For the defence of our people, territories and assets.
And for the long-term security of our brave neighbour Ukraine. pic.twitter.com/r3y48Pl9yl
— Ursula von der Leyen (@vonderleyen) March 7, 2025
Sin embargo, esa cifra está basada más en esperanzas y conjeturas que en la posibilidad real de reformar de inmediato el déficit de producción e inversión en defensa del bloque.
Pero Von der Leyen ofreció pocos detalles sobre cómo alcanzar la cifra de 800.000 millones de euros mediante las opciones menos controvertidas propuestas.
El plan de Bruselas da prioridad a las opciones menos controvertidas, entre ellas el derecho a aumentar los niveles nacionales de déficit y a mover dinero en el marco de las actuales cuentas de la UE en lugar de aportar dinero fresco.
Bruselas tiene previsto dar a conocer las propuestas -finales- de texto legislativo antes del Consejo Europeo del 21 de marzo.
La hora de la verdad
Ante el temor a que Estados Unidos repliegue su “paraguas protector” sobre Europa, los socios del bloque intentan ahora rascar de donde pueden para incrementar con urgencia el gasto en defensa.
Antes del pasado verano, Bruselas calculó en 500.000 millones de euros la cifra necesaria para que la UE impulse la producción y adquisición de armamento en Europa y Ucrania.
Hasta la fecha, los socios del bloque han mantenido posturas muy divergentes sobre lo que la UE podría ofrecer para apoyar a los Estados miembros en materia de adquisición o producción.
El objetivo de Bruselas era ofrecer una solución fácil para liberar efectivo de cara al próximo presupuesto de la UE, que comienza en 2028.
Las propuestas esbozadas este martes deberían funcionar «muy rápido y ser muy eficaces», según comenta un alto funcionario de la UE, ya que la adopción de los textos sólo requiere el acuerdo mayoritario de los Estados miembros.
Pero dado que la defensa está tan íntimamente ligada a la seguridad como prerrogativa nacional, los países de la UE podrían decidir ir más despacio y buscar un consenso, tal como hacen con el programa de la industria de defensa de la UE (EDIP).

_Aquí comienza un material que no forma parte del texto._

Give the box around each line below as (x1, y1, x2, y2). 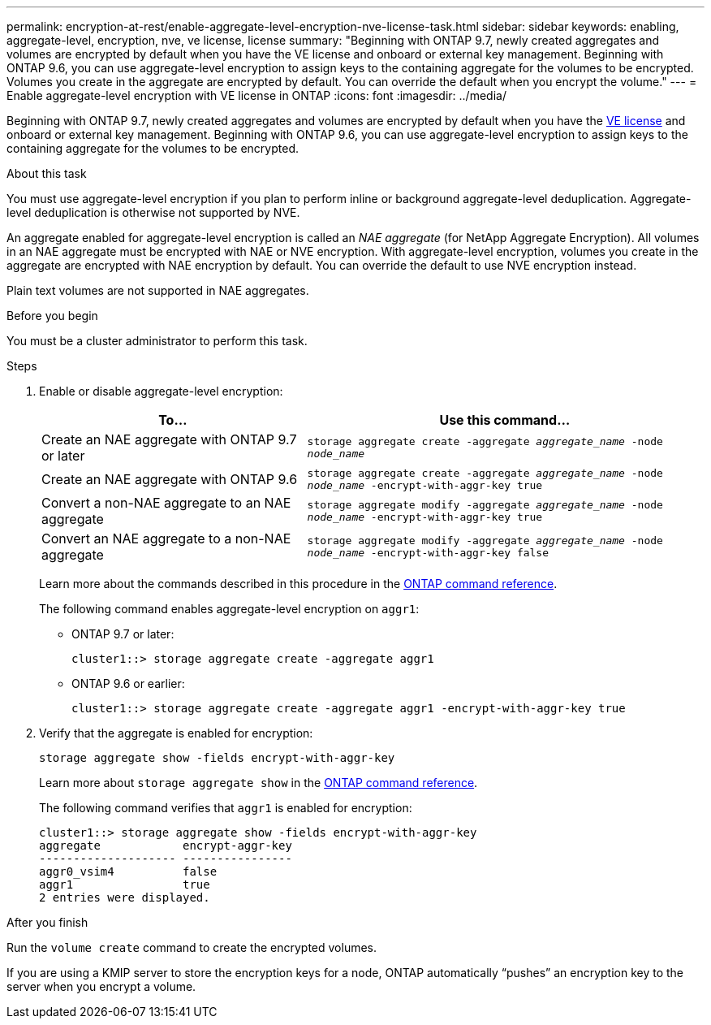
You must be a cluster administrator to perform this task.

No obstante, a pesar de que los gobiernos del bloque prometen aumentar su gasto en defensa, muchos fabricantes europeos de armas siguen esperando contratos y pedidos para reanudar su producción o ampliarla.

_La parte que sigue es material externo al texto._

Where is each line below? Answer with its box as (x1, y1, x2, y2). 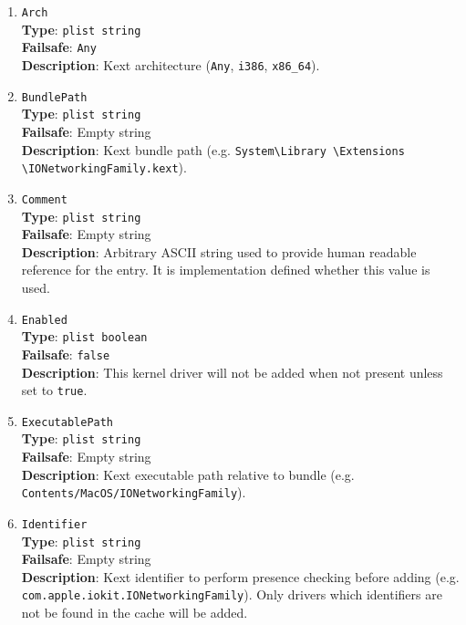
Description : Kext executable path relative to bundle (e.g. (21, 464, 355, 484)
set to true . (21, 380, 88, 400)
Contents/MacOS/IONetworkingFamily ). (21, 483, 246, 502)
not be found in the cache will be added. (21, 603, 248, 622)
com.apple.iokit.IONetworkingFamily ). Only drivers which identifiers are (21, 585, 442, 604)
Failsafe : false (21, 344, 110, 363)
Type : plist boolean (21, 327, 148, 346)
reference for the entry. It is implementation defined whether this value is (21, 260, 430, 279)
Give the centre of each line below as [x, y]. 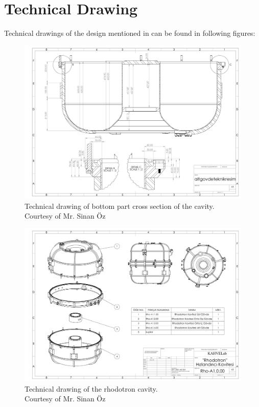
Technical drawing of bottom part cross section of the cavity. [120, 206]
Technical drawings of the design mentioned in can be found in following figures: [130, 33]
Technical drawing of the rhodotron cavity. [91, 388]
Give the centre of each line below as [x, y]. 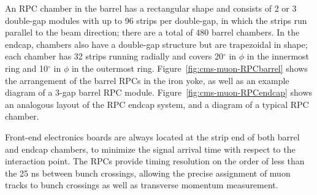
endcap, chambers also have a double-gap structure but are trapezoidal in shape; [156, 44]
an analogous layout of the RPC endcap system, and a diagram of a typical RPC [157, 104]
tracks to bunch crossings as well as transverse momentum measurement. [142, 185]
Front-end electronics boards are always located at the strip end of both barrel [152, 136]
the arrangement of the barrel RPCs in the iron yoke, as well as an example [147, 80]
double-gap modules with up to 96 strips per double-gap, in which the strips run [156, 20]
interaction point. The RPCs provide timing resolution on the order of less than [155, 161]
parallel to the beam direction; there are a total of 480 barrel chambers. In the [152, 32]

Préstamos conjuntos para adquisiciones conjuntas
Aunque la Comisión Europea califica su principal iniciativa de «instrumento en virtud del artículo 122 del Tratado», su propuesta incluye el muy controvertido endeudamiento conjunto de hasta 150.000 millones de euros para defensa.
Bruselas tomaría prestado ese dinero en los mercados de capitales y luego lo prestaría a los Estados miembros con la condición de que adquieran armas conjuntamente en Europa.

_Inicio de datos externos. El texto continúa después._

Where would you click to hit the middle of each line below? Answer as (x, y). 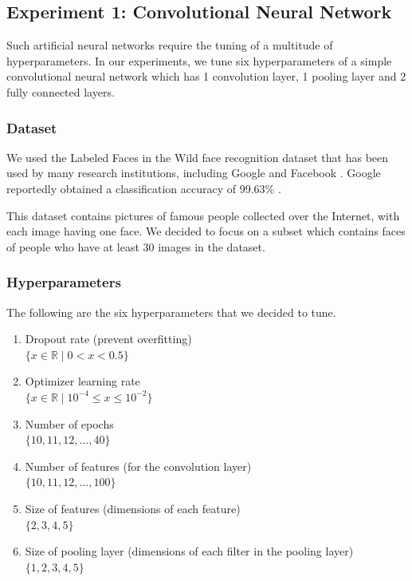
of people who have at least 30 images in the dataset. (136, 246)
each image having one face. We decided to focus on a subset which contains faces (206, 231)
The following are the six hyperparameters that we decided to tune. (171, 312)
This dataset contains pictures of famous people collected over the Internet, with (203, 215)
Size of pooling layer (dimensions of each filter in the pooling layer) (189, 551)
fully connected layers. (61, 91)
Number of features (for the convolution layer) (138, 466)
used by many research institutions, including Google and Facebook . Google (194, 173)

La denominada condición de agrupación podría implicar a un mínimo de tres países de la UE o dos países de la UE más Ucrania.
No obstante, aún no se ha decidido cómo se aprobarían los proyectos de los países para los préstamos ni cómo se incluiría una preferencia por el material fabricado en Europa.
«Aún hay que concretar los detalles», explica otro alto funcionario de la UE.
Von der Leyen ha dado una larga lista de equipos y sistemas muy sofisticados y costosos que se podrían financiar con la nueva iniciativa. Entre ellos figuran «habilitadores estratégicos y protección de infraestructuras críticas, incluso en relación con el espacio; movilidad militar; cibernética, inteligencia artificial y guerra electrónica», según señaló la alemana (CDU/PPE) el martes (4 de marzo).
A corto plazo, las adquisiciones más sencillas afectarían a la defensa antiaérea y antimisiles, los sistemas de artillería, los misiles ofensivos, la munición y los drones y sistemas antidrones.
Argumentos a favor
Es previsible que la propuesta provoque algunas disputas entre los Estados miembros, que tendrán que decidir a qué empresas compran armas.
También habrá que aclarar qué se considera “compra subvencionable con fondos europeos”.
Algunos querrán mantener el enfoque lo más limitado posible para centrarse en mejorar las capacidades de la industria de defensa del bloque. Otros, insistiendo en la urgencia, quieren comprar a empresas extranjeras.
El objetivo es «apoyar la consecución de un aumento rápido y significativo de la inversión en las capacidades de defensa de Europa ahora y a lo largo de esta década», explica a Euractiv el primer alto funcionario de la UE citado. El dinero ayudaría a «reducir costes», agrega.
El endeudamiento conjunto para gastos de defensa sólo necesita el apoyo de una mayoría cualificada de países de la UE, lo cual significa que podría ser fácil de establecer aunque la mutualización de la deuda haya sido duramente criticada en anteriores ocasiones.
Los socios más frugales del bloque, sobre todo Países Bajos, podrían dar su visto bueno ya que el endeudamiento y los reembolsos sólo recaen sobre los países que participan en las plataformas de adquisición conjunta.
Pero Alemania, la mayor economía del continente, sigue sin ver clara la idea del endeudamiento común, mientras que Francia ha apoyado esa medida.
Una vez establecido el sistema, el dinero puede fluir en un par de semanas, según explica la fuente de la UE. Sin embargo, los recursos podrían tardar en llegar a los países, ya que primero deben proponer planes de adquisición a Bruselas, que a su vez debe aprobarlos antes de desembolsar el dinero. En los programas industriales de defensa ordinarios, el proceso dura un año completo.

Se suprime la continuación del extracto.